Dana A. Cope

Prospecting in the Uinta Basin, Utah.

Research and Fieldwork

     My research interests involve statistical, museum and field research. I have continued to refine my dissertation work on identifying and distinguishing species in the fossil record. This has primarily involved statistical analyses of living mammalian species to determine levels of variation typically found in single species and then comparisons of these "reference" samples to the variation found in morphologically similar fossil samples. Thus I have visited a number of major museums in the U.S. and Europe to measure skulls and teeth of living primates, particularly those belonging to the genus Cercopithecus. These are ideal for modeling variation for fossil samples because: 1) In many places of Subsaharan Africa, as many as six species of this genus may be found in the same geographic area, 2) They are morphologically very similar in the skeleton, particularly the teeth, 3) One may therefore experiment with various statistical techniques to see how well they detect multiple species samples in situations similar to those encountered in the fossil record. I am currently expanding this research to fossil species of the Middle Eocene artiodactyl Protoreodon where the changes over time on morphological and metric variation can be studied as well as differences between contemporary species.

    For the past ten years, I have been involved in field projects collecting Late Cretaceous, Paleocene, Eocene and Oligocene/Miocene vertebrates (including primates) in South Carolina, Utah, Wyoming, Texas, Panama and Mexico.  These field projects span a time period from approximately 70 to 25 million years ago.  From 1992 to 1998 I did fieldwork in Late Paleocene and Early Eocene deposits in The Great Divide (Red Desert) Basin in Southwest Wyoming.  Eocene mammals are fascinating for a number of reasons. Because during this epoch mammals began to raditate to fill the ecological niches vacated by the extinction of dinosaurs.  Thus one can truly study evolutionary modes and patterns.  Most of the modern orders of mammals first appear during this time but they are generally very primitive.  Also, strange fascinating creatures now long extinct were important fauna in Eocene Ecosystems.

Los Altares Project


Los Altares Principle Investigators (back left to front right) Dr. Ben Brown;  Dr. Jeff Pittman;  Dr. Dana Cope and Dr. Jim Westgate, among a plethora of Kritosaurus(a hadrosaur, "Duck-billed" dinosaur) vertebrae, long bone fragments and other skeletal elements.
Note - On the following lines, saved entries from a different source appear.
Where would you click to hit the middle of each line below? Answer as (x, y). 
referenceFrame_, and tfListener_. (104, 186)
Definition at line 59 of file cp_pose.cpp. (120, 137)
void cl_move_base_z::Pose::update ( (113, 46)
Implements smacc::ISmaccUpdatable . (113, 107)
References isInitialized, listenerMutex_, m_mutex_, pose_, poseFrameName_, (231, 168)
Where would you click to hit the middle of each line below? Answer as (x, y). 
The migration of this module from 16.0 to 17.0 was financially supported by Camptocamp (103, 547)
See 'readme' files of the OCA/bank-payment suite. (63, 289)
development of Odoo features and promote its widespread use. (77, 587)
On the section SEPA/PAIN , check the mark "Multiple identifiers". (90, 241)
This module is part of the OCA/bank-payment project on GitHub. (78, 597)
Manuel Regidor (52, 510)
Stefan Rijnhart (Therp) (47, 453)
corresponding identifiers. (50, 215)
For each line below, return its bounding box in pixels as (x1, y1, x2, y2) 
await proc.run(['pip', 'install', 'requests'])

     Starting in 1998, I began my own project in collaboration with Dr. Ben Brown of the Instituto Nacional DE Antropologia e Historia (INAH), Cuidad Chihuahua,  Chihuahua, Mexico; Dr. Jeff Pittman of the Department of Geology, University of Lamar, Beaumont, Texas; and Dr. James Westgate,  Department of Geology, University of Lamar, Beaumont, Texas and Research Associate, Texas Memorial Museum, University of Texas at Austin.  This project is part of a Convenio betweeen INHA and the University of Texas El Paso for Border Studies.  While others in the Convenio are interested primarily in the archaeology and ethnohistory of the area, we are responsible for the study of the paleontological resources. We have investigated Eocene deposits on both sides of the Border and have been focusing our efforts on a large dinosaur-bearing Late Cretaceous locality just south of Big Bend National Park. This locality, in addition to a large number of intact, sometimes articulated dinosaur bones, also has a diverse fauna including many other vertebrate and invertebrates.
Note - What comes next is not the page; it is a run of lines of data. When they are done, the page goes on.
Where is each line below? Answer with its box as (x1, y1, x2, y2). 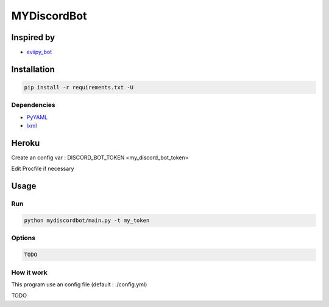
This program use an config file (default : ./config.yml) (11, 280, 147, 288)
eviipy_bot (26, 49, 52, 56)
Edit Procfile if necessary (11, 165, 74, 173)
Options (11, 234, 36, 243)
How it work (11, 268, 48, 277)
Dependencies (11, 101, 56, 109)
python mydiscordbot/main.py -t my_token (24, 217, 150, 224)
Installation (11, 64, 55, 74)
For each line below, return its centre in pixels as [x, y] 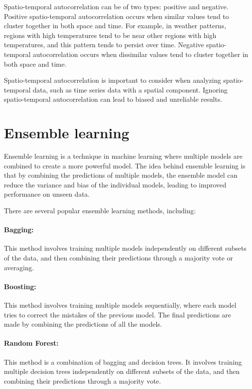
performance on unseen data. [47, 194]
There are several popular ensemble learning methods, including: [100, 211]
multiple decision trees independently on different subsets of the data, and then [122, 371]
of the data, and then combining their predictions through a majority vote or [118, 258]
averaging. [19, 267]
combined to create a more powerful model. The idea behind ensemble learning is [125, 165]
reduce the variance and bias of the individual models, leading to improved [115, 184]
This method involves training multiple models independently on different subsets [125, 248]
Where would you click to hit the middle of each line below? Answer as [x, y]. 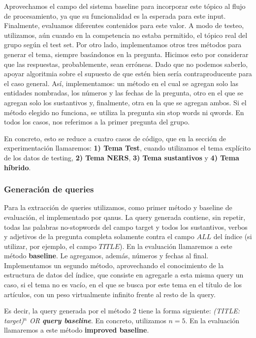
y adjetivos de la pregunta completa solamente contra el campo [99, 236]
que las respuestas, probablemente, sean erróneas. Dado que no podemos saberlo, [126, 64]
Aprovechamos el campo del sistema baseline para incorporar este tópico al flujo [125, 6]
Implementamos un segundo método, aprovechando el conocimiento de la [114, 265]
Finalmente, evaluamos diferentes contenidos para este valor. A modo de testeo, [124, 25]
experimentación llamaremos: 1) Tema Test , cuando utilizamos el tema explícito [128, 148]
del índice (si [233, 236]
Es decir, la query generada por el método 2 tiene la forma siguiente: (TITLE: [122, 311]
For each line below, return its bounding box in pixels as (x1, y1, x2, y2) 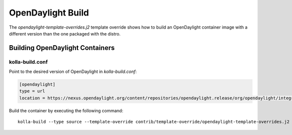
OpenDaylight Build (9, 7, 90, 18)
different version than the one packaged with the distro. (9, 31, 121, 36)
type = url (19, 88, 45, 94)
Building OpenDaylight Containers (9, 44, 115, 52)
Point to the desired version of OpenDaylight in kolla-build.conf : (9, 68, 137, 75)
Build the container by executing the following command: (9, 107, 124, 114)
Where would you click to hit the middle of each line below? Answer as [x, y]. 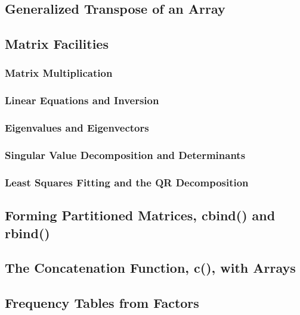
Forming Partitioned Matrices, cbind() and [140, 215]
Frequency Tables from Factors [102, 303]
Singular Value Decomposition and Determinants [125, 155]
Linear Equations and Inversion [82, 100]
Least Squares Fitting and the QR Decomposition [127, 182]
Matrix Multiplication [59, 73]
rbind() [27, 233]
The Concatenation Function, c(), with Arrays [150, 268]
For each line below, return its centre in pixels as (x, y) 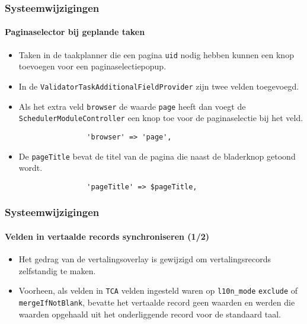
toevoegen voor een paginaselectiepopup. (92, 66)
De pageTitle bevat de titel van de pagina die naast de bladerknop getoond (157, 156)
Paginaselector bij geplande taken (75, 32)
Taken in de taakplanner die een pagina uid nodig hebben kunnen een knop (156, 54)
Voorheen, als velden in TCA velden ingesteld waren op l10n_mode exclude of (158, 290)
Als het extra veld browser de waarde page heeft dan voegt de (132, 106)
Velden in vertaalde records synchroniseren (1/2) (107, 236)
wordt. (31, 168)
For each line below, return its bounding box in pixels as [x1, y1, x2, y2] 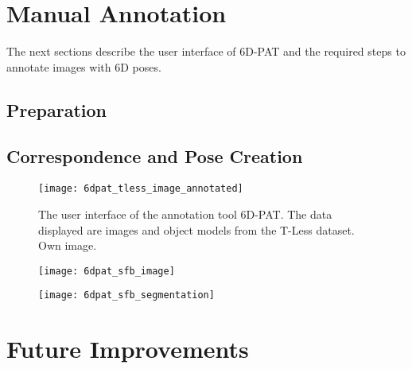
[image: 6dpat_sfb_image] [38, 265, 175, 277]
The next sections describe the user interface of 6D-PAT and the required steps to [6, 43, 406, 60]
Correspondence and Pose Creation [6, 144, 303, 169]
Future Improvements [6, 332, 249, 365]
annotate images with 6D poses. [6, 58, 161, 75]
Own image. [38, 237, 97, 254]
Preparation [6, 97, 107, 122]
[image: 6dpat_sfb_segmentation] [38, 289, 215, 301]
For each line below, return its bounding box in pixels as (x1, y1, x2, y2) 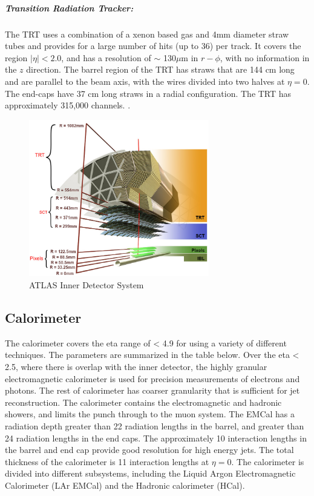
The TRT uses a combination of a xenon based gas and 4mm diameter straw (5, 27, 289, 40)
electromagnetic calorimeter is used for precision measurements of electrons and (5, 372, 300, 385)
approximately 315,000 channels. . (5, 99, 131, 111)
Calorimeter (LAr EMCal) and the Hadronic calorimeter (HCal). (5, 478, 245, 491)
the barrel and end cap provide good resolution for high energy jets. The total (5, 443, 294, 456)
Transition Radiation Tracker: (5, 1, 134, 14)
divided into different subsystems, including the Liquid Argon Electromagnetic (5, 467, 296, 480)
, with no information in (220, 51, 310, 64)

Canyon de Santa Elena, Northeast Chihuahua, Mexico

Partial Kritosaurus ("duck-billed" dinosaur) skeleton including humeri, scapulae and ribs.

Kritosaurus vertebra.

Uinta Basin Project

I am very excited about recently starting a long-term field project in the Uinta Basin, Utah.  This has been made possible by the kind permission and assistance of the Utah Office of the Federal Bureau of Land Management,  It is basically a continuation of the work of Dr. Tab Rasmussen and his team from Washington University, St. Louis conducted over the last decade.  Wash. U. and C of C continue to collaborate on the analysis of fossils from the basin. The Middle Eocene mammals from the very fossiliferous Uinta Formation and the less productive Duschene River Formation date from approximately 46-40 million years ago.  Our interests are in a holistic, multidisciplinary study of the evolution, paleobiology, paleoecology and adaptions of mammalian communities as environmental conditions changed substantially over this period.
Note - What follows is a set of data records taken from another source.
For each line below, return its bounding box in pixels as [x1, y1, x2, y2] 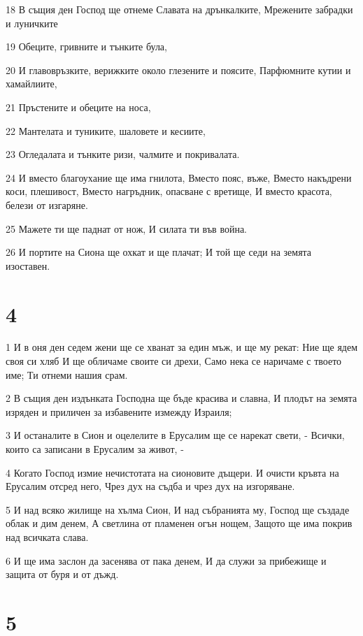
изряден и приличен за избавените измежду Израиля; [6, 404, 232, 419]
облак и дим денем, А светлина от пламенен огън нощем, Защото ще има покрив [6, 516, 353, 530]
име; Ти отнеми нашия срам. [6, 367, 128, 382]
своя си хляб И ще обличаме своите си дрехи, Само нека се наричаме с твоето [6, 354, 342, 368]
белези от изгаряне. [6, 197, 88, 212]
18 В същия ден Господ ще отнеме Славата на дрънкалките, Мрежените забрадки [6, 2, 353, 16]
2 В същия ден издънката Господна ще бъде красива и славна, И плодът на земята [6, 391, 357, 405]
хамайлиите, [6, 76, 57, 91]
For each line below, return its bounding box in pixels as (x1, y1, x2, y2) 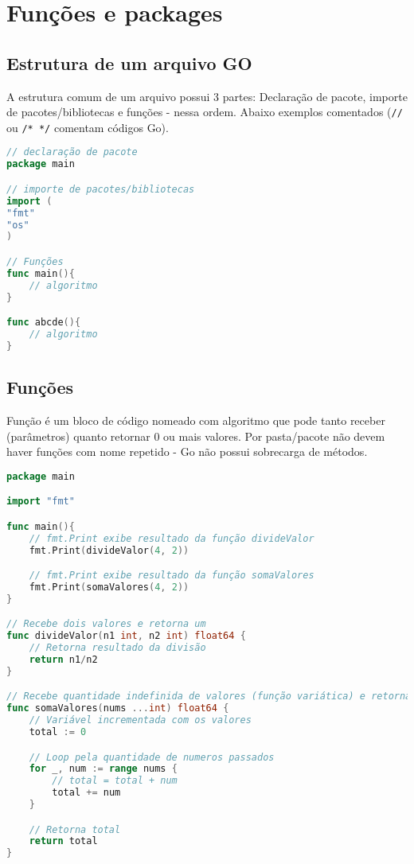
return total (29, 835, 98, 847)
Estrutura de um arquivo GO (6, 50, 252, 75)
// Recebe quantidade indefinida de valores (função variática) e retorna (6, 691, 412, 702)
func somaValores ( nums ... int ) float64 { (6, 702, 229, 714)
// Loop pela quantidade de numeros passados (29, 751, 275, 763)
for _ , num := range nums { (29, 763, 178, 775)
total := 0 (29, 726, 87, 738)
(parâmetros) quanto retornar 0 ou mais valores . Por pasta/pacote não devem (6, 427, 385, 444)
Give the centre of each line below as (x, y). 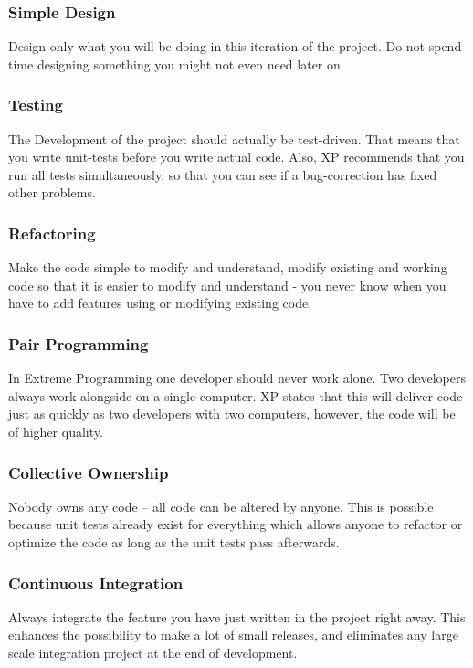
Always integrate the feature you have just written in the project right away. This (237, 616)
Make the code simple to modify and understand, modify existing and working (228, 267)
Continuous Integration (96, 583)
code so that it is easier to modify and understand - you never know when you (227, 285)
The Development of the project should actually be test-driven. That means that (234, 138)
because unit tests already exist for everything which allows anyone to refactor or (236, 524)
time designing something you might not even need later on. (176, 64)
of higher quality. (56, 431)
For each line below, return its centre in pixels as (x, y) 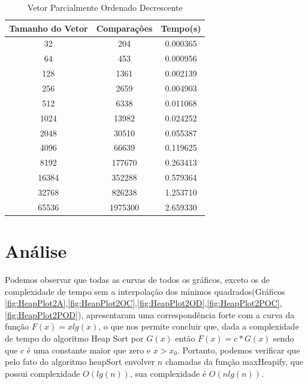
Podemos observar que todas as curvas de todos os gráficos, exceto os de (137, 279)
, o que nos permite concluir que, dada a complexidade (199, 326)
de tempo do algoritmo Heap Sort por (74, 338)
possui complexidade (43, 373)
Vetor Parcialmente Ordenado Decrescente (105, 7)
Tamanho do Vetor (49, 28)
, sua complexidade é (168, 373)
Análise (36, 251)
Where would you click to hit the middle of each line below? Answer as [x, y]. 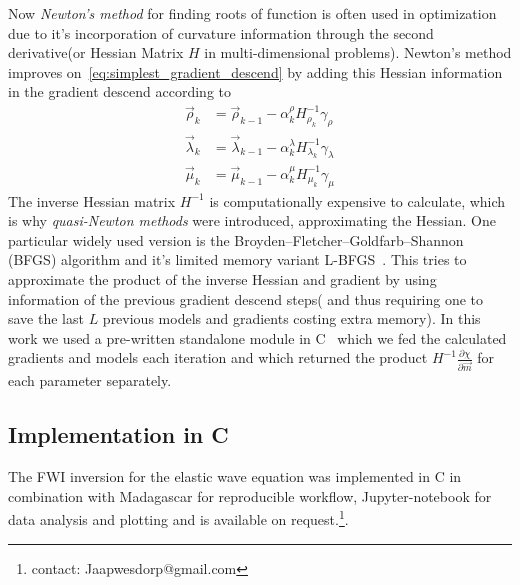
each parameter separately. [90, 380]
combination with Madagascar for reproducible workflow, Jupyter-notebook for [250, 495]
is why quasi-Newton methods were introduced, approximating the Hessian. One [252, 220]
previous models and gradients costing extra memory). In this [291, 318]
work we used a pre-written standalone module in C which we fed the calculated [257, 337]
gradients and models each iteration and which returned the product [218, 357]
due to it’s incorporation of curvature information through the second [221, 32]
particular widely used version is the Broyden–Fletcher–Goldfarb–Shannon [236, 239]
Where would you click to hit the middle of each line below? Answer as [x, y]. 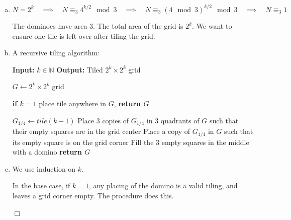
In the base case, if [41, 186]
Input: [23, 69]
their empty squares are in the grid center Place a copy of [101, 131]
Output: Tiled [80, 69]
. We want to [212, 26]
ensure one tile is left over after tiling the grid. [84, 35]
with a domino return [47, 152]
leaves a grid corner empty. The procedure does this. [93, 195]

Typical Uinta B Formation (Middle Eocene) badlands.

Uinta Basin Project
More Pictures

As an anthropologist, it is pretty unusual that I am doing paleontological work that does not involve, in some cases, localities that yield fossil primates.  Students interested in vertebrate paleontology in general at the undergraduate level would be best served by majoring in Geology (in all it's aspects) or Biology (with a focus in comparative anatomy, evolutionary theory, ecology, zoology, etc.).